Aha, i jeszcze moja królowa strzela dziećmi jak z karabinu. Po 20 latach rządów miałem niewielu mniej od 20 dziedziców.

Chociaz element strategiczny na mapie mimo to potrafi wciągnąć. Za mapę daję ocenę 6/10.

Częśc taktyczna - bitwy. TRAGEDIA.

Nie chodzi mi juz o grafike - grywalem w duzo brzydsze gry z przyjemnoscia. Chodzi o sama mechanike walki.

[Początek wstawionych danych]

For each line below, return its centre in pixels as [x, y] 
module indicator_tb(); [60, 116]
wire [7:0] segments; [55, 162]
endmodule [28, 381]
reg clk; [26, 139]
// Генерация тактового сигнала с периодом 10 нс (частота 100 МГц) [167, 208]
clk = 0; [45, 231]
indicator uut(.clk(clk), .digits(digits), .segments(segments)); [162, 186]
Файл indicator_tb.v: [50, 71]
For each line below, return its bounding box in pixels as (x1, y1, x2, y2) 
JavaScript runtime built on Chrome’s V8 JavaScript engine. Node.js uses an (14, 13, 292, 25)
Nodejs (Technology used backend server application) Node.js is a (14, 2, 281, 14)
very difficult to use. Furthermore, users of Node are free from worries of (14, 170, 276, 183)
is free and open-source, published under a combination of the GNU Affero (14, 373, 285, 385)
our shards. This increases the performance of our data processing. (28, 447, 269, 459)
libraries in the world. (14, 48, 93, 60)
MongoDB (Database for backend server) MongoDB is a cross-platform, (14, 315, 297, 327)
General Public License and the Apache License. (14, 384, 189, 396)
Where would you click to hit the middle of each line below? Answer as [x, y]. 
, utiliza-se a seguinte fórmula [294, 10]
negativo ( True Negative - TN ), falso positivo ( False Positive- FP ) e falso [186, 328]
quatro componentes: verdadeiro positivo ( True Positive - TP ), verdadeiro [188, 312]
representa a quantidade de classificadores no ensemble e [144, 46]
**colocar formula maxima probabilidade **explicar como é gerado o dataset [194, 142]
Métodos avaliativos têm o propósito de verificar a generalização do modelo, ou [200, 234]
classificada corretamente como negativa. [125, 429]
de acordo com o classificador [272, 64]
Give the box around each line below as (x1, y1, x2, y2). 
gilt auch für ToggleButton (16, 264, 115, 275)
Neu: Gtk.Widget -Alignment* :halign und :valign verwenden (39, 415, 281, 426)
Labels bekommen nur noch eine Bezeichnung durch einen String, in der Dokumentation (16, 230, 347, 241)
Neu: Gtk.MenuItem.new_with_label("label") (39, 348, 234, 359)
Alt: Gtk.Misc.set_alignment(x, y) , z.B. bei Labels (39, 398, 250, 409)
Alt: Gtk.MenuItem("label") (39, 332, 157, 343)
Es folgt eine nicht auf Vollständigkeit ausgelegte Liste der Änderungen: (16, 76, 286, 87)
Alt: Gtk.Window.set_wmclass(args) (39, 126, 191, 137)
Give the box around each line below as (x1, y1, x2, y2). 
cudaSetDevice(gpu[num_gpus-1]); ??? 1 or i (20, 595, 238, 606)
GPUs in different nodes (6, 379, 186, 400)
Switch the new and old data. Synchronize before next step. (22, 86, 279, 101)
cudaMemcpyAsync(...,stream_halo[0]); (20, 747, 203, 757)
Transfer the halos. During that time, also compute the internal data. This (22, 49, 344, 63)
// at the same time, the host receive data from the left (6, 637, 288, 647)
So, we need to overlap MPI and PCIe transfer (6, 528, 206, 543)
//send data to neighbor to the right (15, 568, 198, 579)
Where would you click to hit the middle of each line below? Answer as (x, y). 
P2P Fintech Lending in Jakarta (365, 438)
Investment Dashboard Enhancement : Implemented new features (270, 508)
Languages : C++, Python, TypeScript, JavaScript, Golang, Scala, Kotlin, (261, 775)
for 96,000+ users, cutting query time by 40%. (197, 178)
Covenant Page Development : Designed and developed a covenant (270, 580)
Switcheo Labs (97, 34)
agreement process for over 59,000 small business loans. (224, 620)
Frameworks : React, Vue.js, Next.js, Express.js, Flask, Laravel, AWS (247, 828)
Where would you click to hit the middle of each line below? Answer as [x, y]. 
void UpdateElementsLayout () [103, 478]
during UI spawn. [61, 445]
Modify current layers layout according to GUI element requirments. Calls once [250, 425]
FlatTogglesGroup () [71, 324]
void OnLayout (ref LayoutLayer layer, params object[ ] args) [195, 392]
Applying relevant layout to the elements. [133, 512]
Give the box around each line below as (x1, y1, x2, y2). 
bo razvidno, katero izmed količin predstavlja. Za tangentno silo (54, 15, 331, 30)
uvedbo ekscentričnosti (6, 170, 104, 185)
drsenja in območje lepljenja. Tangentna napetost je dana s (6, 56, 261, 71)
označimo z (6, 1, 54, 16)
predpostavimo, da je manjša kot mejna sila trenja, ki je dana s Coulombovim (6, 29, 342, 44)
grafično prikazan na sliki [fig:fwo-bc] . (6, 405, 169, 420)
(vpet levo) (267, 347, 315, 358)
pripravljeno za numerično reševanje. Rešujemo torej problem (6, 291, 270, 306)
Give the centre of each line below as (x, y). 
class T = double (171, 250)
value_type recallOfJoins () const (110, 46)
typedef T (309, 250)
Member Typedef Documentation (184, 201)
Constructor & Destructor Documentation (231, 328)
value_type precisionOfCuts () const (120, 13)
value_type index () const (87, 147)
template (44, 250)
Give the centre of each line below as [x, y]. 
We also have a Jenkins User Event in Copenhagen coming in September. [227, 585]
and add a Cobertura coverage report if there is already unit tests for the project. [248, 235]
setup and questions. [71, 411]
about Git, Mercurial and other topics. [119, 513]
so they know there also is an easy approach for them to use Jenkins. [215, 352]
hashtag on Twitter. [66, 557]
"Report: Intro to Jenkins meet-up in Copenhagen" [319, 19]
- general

Gra ma żałośnie rozwiązaną kwestię reakcji na naciśnięcie myszy - co oznacza, że żeby wskazać swojemu oddzialowi inny oddział do ataku, to muszę wcisnąc kilkaset metrów ZA tym oddziałem. Wskazanie sztamdaru czy jednostki nie ma żadnego znaczenia - trzeba przesuwać myszką az pojawi sie opis wrogiego oddzialu na czerwono. Co oznacza zazwyczaj ślepe błądzenie po polu bitwy. Zwłaszcza gdy w nawet sporej odległości od siebie są dwa wrogie oddziały - klikam na wrogich łuczników, moja jazda atakuje włóczników stojących obok. Po prostu tragedia.

Formacje - bezużyteczne. Ja wiem że np rozproszona nadaje sie do unikania strzał. Co z tego, skoro do walki w ogóle się nie nadaje. Zmysł taktyczny podpowiada - podjechać konnicą w formacji rozproszonej do łucznikow, zmienic na klin i zaszarżować - gra mówi NIE MA MOWY. W momencie zmiany formacji jeźdzcy zatrzymuja sie, i spokojnie jeden po drugim ustawiaja sie w szeregi, nie baczac na wrazy ostrzal. Klikniecie na przeciwnika nic nie poprawia.

Wyszukiwanie ścieżek - czy ktos mi wytlumaczy jakim cudem moja armia mając czyste pole przed sobą, po wskazaniu celu wymarszu najpierw cofa się do tyłu, ustawia gęsiego, zatacza koło, i około po 15 minutach pokonuje te 100 metrów? "Zachowaj formację", jak i żadna inna funkcja nic nie robi.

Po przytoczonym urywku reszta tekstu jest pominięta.